<<<<
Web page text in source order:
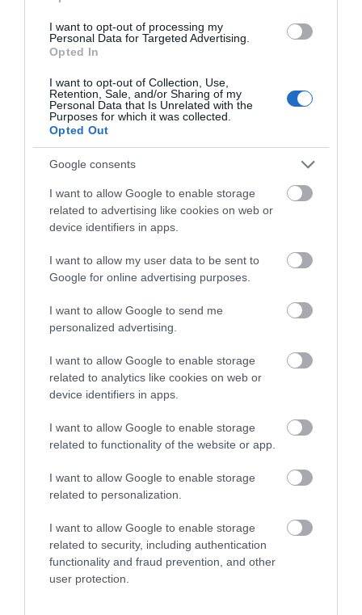
I want to opt-out of processing my
Personal Data for Targeted Advertising.
Opted In
I want to opt-out of Collection, Use,
Retention, Sale, and/or Sharing of my
Personal Data that Is Unrelated with the
Purposes for which it was collected.
Opted Out
Google consents
I want to allow Google to enable storage
related to advertising like cookies on web or
device identifiers in apps.
I want to allow my user data to be sent to
Google for online advertising purposes.
I want to allow Google to send me
personalized advertising.
I want to allow Google to enable storage
related to analytics like cookies on web or
device identifiers in apps.
I want to allow Google to enable storage
related to functionality of the website or app.
I want to allow Google to enable storage
related to personalization.
I want to allow Google to enable storage
related to security, including authentication
functionality and fraud prevention, and other
user protection.
CAEN HILL LOCKS
On the Kennet & Avon
history and nature. Tap into
0.33 MILES AWAY
WADWORTH
BREWERY
discover the history &
heritage of Wadworth
KENAVON
60 feet long canal boat for
up to 45 passengers with a
bar, refreshments and on-
board…
0.79 MILES AWAY
Event
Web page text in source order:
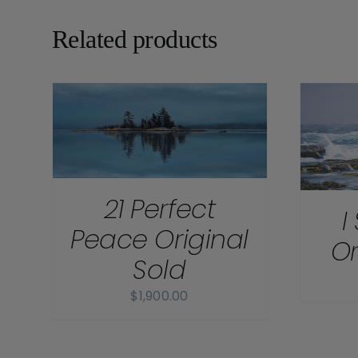
Related products
21 Perfect
Peace Original
Sold
$1,900.00
DETAILS
I
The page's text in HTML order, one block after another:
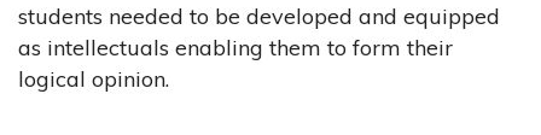
students needed to be developed and equipped
as intellectuals enabling them to form their
logical opinion.
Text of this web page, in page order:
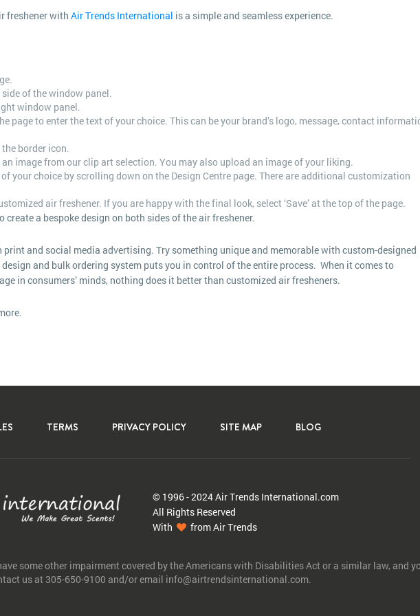
freshener with Air Trends International is a simple and seamless experience.
of the window panel.
window panel.
page to enter the text of your choice. This can be your brand’s logo, message, contact
border icon.
an image from our clip art selection. You may also upload an image of your liking.
your choice by scrolling down on the Design Centre page. There are additional customization
air freshener. If you are happy with the final look, select ‘Save’ at the top of the page.
create a bespoke design on both sides of the air freshener.
and social media advertising. Try something unique and memorable with custom-designed
design and bulk ordering system puts you in control of the entire process. When it comes to
in consumers’ minds, nothing does it better than customized air fresheners.
TERMS PRIVACY POLICY SITE MAP BLOG
© 1996 - 2024 Air Trends International.com
All Rights Reserved
With
from Air Trends
some other impairment covered by the Americans with Disabilities Act or a similar law,
us at 305-650-9100 and/or email info@airtrendsinternational.com.
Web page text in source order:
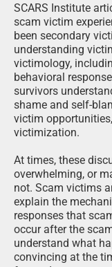
SCARS Institute
scam victim
been secondary
understanding
victimology,
behavioral
survivors
shame and self-
victim
victimization.
At times, these
overwhelming, or
not. Scam victims
explain the
responses that
occur after the
understand what
convincing at the
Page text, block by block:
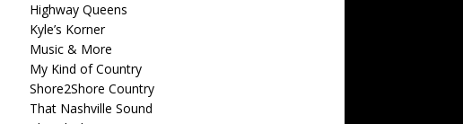
Highway Queens
Kyle’s Korner
Music & More
My Kind of Country
Shore2Shore Country
That Nashville Sound
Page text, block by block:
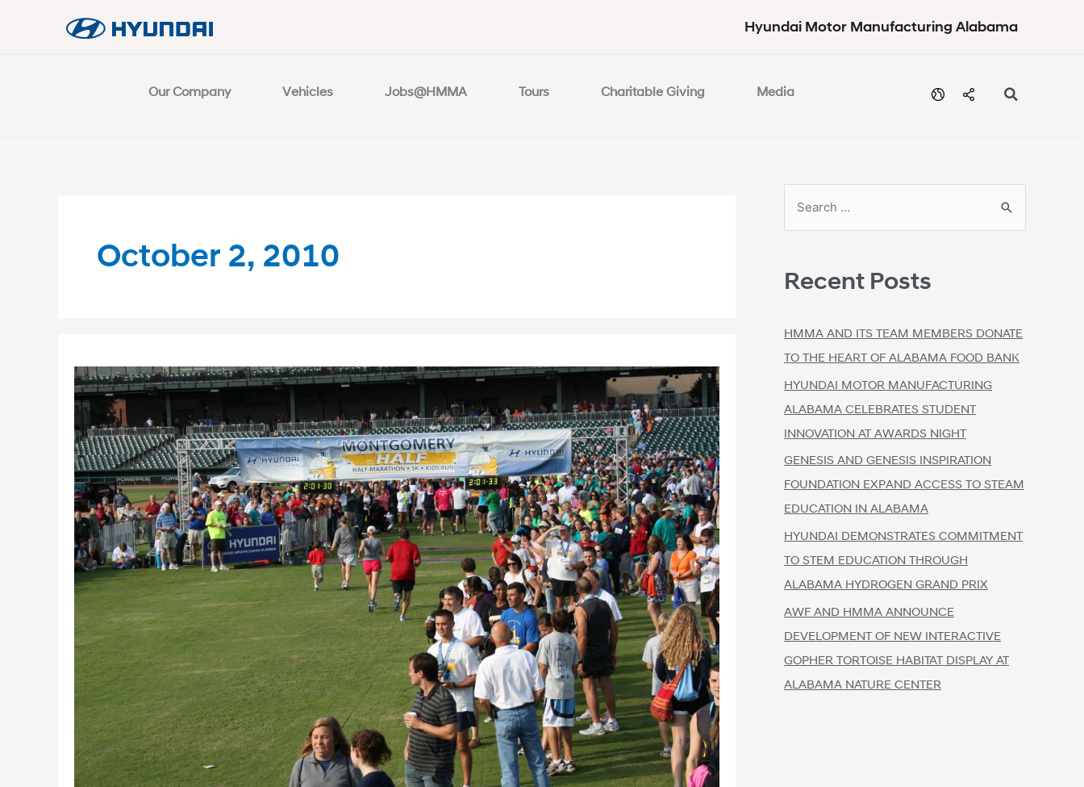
>>>>
• [TASK DESCRIPTION] No pictures belong in the copy. Transcribe every entry exactly.

• [YOUR RESPONSE]
Web page text in source order:
I want to opt-out of processing my
Personal Data for Targeted Advertising.
Opted In
I want to opt-out of Collection, Use,
Retention, Sale, and/or Sharing of my
Personal Data that Is Unrelated with the
Purposes for which it was collected.
Opted Out
Google consents
I want to allow Google to enable storage
related to advertising like cookies on web or
device identifiers in apps.
I want to allow my user data to be sent to
Google for online advertising purposes.
I want to allow Google to send me
personalized advertising.
I want to allow Google to enable storage
related to analytics like cookies on web or
device identifiers in apps.
I want to allow Google to enable storage
related to functionality of the website or app.
I want to allow Google to enable storage
related to personalization.
I want to allow Google to enable storage
related to security, including authentication
functionality and fraud prevention, and other
user protection.
CAEN HILL LOCKS
On the Kennet & Avon
history and nature. Tap into
0.33 MILES AWAY
WADWORTH
BREWERY
discover the history &
heritage of Wadworth
KENAVON
60 feet long canal boat for
up to 45 passengers with a
bar, refreshments and on-
board…
0.79 MILES AWAY
Event
Web page text in source order:
Related products
21 Perfect
Peace Original
Sold
$1,900.00
DETAILS
I
The page's text in HTML order, one block after another:
students needed to be developed and equipped
as intellectuals enabling them to form their
logical opinion.
Text of this web page, in page order:
freshener with Air Trends International is a simple and seamless experience.
of the window panel.
window panel.
page to enter the text of your choice. This can be your brand’s logo, message, contact
border icon.
an image from our clip art selection. You may also upload an image of your liking.
your choice by scrolling down on the Design Centre page. There are additional customization
air freshener. If you are happy with the final look, select ‘Save’ at the top of the page.
create a bespoke design on both sides of the air freshener.
and social media advertising. Try something unique and memorable with custom-designed
design and bulk ordering system puts you in control of the entire process. When it comes to
in consumers’ minds, nothing does it better than customized air fresheners.
TERMS PRIVACY POLICY SITE MAP BLOG
© 1996 - 2024 Air Trends International.com
All Rights Reserved
With
from Air Trends
some other impairment covered by the Americans with Disabilities Act or a similar law,
us at 305-650-9100 and/or email info@airtrendsinternational.com.
Web page text in source order:
SCARS Institute
scam victim
been secondary
understanding
victimology,
behavioral
survivors
shame and self-
victim
victimization.
At times, these
overwhelming, or
not. Scam victims
explain the
responses that
occur after the
understand what
convincing at the
Page text, block by block:
Highway Queens
Kyle’s Korner
Music & More
My Kind of Country
Shore2Shore Country
That Nashville Sound
Page text, block by block:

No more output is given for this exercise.